Work item:
Please transcribe the data that follows exactly as given, leaving out every picture.
.....
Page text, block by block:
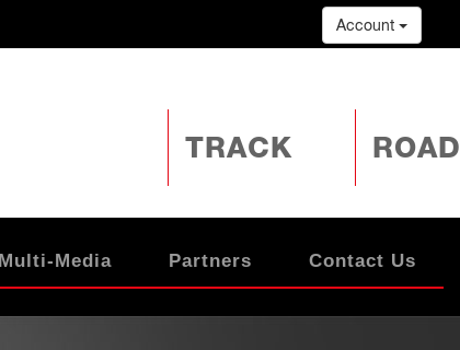
Account
TRACK ROAD
Multi-Media Partners Contact Us
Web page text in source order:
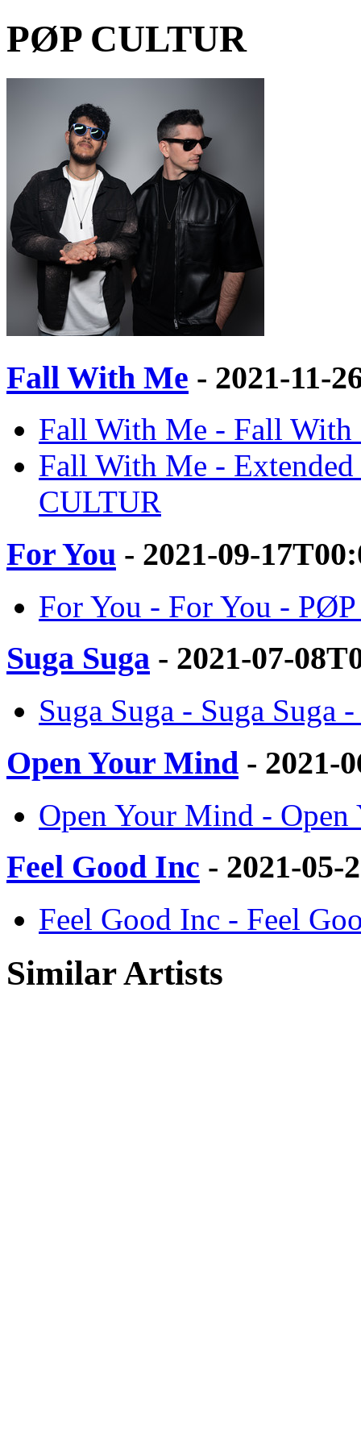
PØP CULTUR
Fall With Me - 2021-11-
Fall With Me - Fall
Fall With Me -
CULTUR
For You - 2021-09-
For You - For You -
Suga Suga - 2021-07-
Suga Suga - Suga Suga
Open Your Mind - 2021-
Open Your Mind -
Feel Good Inc - 2021-05-
Feel Good Inc - Feel
Similar Artists
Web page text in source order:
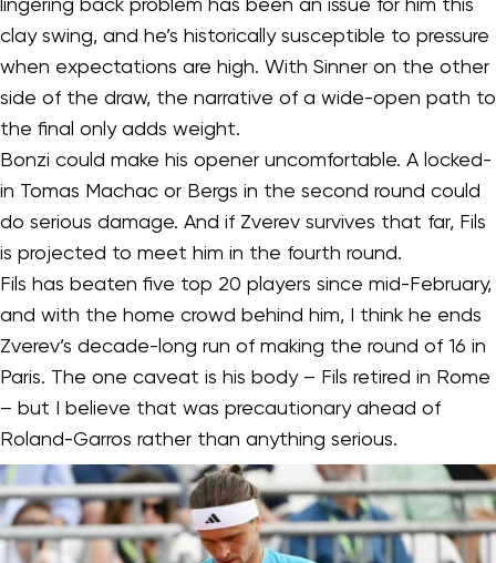
clay swing, and he’s historically susceptible to pressure
when expectations are high. With Sinner on the other
side of the draw, the narrative of a wide-open path to
the final only adds weight.
Bonzi could make his opener uncomfortable. A locked-
in Tomas Machac or Bergs in the second round could
do serious damage. And if Zverev survives that far, Fils
is projected to meet him in the fourth round.
Fils has beaten five top 20 players since mid-February,
and with the home crowd behind him, I think he ends
Zverev’s decade-long run of making the round of 16 in
Paris. The one caveat is his body – Fils retired in Rome
– but I believe that was precautionary ahead of
Roland-Garros rather than anything serious.
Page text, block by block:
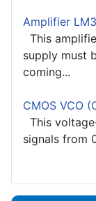
Amplifier
This
supply must
coming...
CMOS VCO
This
signals from
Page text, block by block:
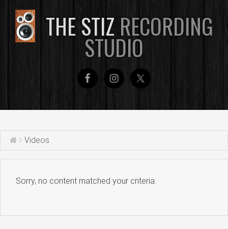
THE STIZ RECORDING
STUDIO
Videos
Sorry, no content matched your criteria.
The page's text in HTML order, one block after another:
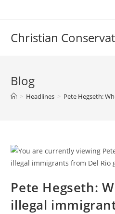
Christian
Blog
> Headlines > Pete Hegseth:
Pete Hegseth:
illegal
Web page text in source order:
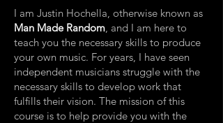
I am Justin Hochella, otherwise known as
Man Made Random, and I am here to
teach you the necessary skills to produce
your own music. For years, I have seen
independent musicians struggle with the
necessary skills to develop work that
fulfills their vision. The mission of this
course is to help provide you with the
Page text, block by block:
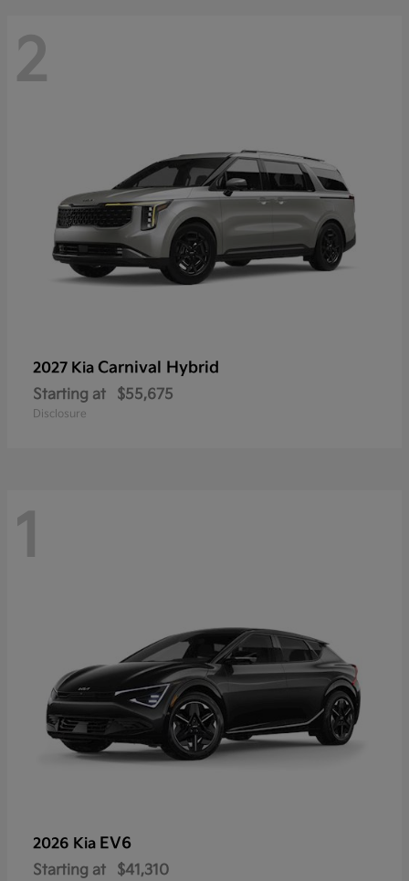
.....
Worked solution:
Page text, block by block:
Account
TRACK ROAD
Multi-Media Partners Contact Us
Web page text in source order:
PØP CULTUR
Fall With Me - 2021-11-
Fall With Me - Fall
Fall With Me -
CULTUR
For You - 2021-09-
For You - For You -
Suga Suga - 2021-07-
Suga Suga - Suga Suga
Open Your Mind - 2021-
Open Your Mind -
Feel Good Inc - 2021-05-
Feel Good Inc - Feel
Similar Artists
Web page text in source order:
clay swing, and he’s historically susceptible to pressure
when expectations are high. With Sinner on the other
side of the draw, the narrative of a wide-open path to
the final only adds weight.
Bonzi could make his opener uncomfortable. A locked-
in Tomas Machac or Bergs in the second round could
do serious damage. And if Zverev survives that far, Fils
is projected to meet him in the fourth round.
Fils has beaten five top 20 players since mid-February,
and with the home crowd behind him, I think he ends
Zverev’s decade-long run of making the round of 16 in
Paris. The one caveat is his body – Fils retired in Rome
– but I believe that was precautionary ahead of
Roland-Garros rather than anything serious.
Page text, block by block:
Amplifier
This
supply must
coming...
CMOS VCO
This
signals from
Page text, block by block:
THE STIZ RECORDING
STUDIO
Videos
Sorry, no content matched your criteria.
The page's text in HTML order, one block after another:
Christian
Blog
> Headlines > Pete Hegseth:
Pete Hegseth:
illegal
Web page text in source order:
I am Justin Hochella, otherwise known as
Man Made Random, and I am here to
teach you the necessary skills to produce
your own music. For years, I have seen
independent musicians struggle with the
necessary skills to develop work that
fulfills their vision. The mission of this
course is to help provide you with the
Page text, block by block:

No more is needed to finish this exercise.